Death surge linked with mass privatisation

January 15, 2009
Death surge linked with mass privatisation

As many as one million working-age men died due to the economic shock of mass privatisation policies followed by post-communist countries in the 1990s, according to a new study published in The Lancet.

The Oxford-led study measured the relationship between death rates and the pace and scale of privatisation in 25 countries in the former Soviet Union and Eastern Europe, dating back to the early 1990s. They found that mass privatisation came at a human cost: with an average surge in the number of deaths of 13 per cent or the equivalent of about one million lives.

The rapid privatisation programme, part of a plan known by economists as ‘shock therapy’, led to a 56 per cent increase in unemployment, which the study says played an important role in explaining why privatisation claimed so many lives. Many employers provided extensive health and social care for their employees, so through privatisation workers experienced the ‘double whammy’ of losing not only their livelihood but also their means of surviving the crisis.

David Stuckler from Oxford, and colleagues Dr Lawrence King from Cambridge University and Professor Martin McKee, from the London School of Hygiene and Tropical Medicine, took death rates reported by the World Heath Organisation for men of working age (15-59 years) in 25 post-communist countries and compared them to the timing and extent of participation in mass privatisation and other transition policies.
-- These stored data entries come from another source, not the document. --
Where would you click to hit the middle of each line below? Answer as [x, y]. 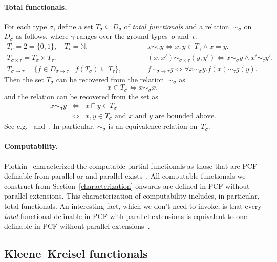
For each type [26, 26]
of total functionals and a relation [177, 26]
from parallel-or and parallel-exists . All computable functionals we [140, 176]
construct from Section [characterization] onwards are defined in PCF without [127, 185]
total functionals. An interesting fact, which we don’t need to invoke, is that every [133, 205]
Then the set [24, 79]
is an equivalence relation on [153, 126]
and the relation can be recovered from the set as [81, 96]
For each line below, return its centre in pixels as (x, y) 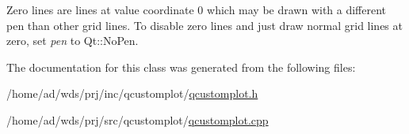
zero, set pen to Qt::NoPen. (73, 41)
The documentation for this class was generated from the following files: (181, 67)
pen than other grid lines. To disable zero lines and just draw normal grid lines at (204, 25)
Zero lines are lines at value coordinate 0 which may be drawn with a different (197, 9)
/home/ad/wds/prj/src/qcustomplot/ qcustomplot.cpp (138, 119)
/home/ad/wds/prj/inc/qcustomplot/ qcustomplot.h (132, 93)
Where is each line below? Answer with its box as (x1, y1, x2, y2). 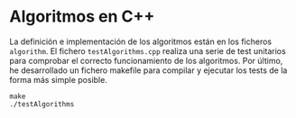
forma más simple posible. (9, 74, 108, 85)
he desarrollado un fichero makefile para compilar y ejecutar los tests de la (9, 65, 288, 76)
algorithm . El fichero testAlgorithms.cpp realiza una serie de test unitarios (9, 45, 286, 56)
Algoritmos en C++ (9, 6, 155, 27)
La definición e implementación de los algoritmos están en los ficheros (9, 36, 273, 47)
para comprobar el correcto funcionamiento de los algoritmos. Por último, (9, 55, 283, 66)
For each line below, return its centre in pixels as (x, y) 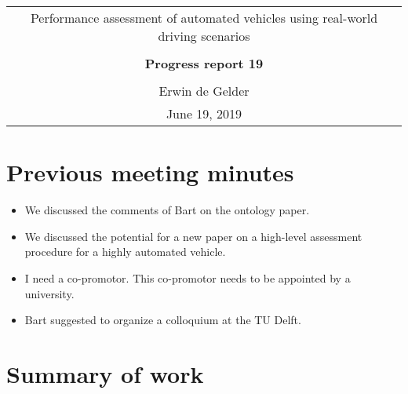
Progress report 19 (204, 63)
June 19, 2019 (204, 113)
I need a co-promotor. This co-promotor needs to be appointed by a (188, 277)
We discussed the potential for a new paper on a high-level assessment (193, 236)
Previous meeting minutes (150, 172)
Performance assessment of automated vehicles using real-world (204, 18)
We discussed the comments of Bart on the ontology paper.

The team took into account other factors that might affect rising death rates (such as economic depression, initial conditions and health infrastructure). They also examined other measures of privatisation from the European Bank for Reconstruction and Development, a bank which gave loans in support of radical mass privatisation.

During the 1990s, former communist countries underwent the world’s worst peacetime mortality crisis in the past 50 years - with over three million avoidable deaths and 10 million ‘missing’ men, according to the United Nations.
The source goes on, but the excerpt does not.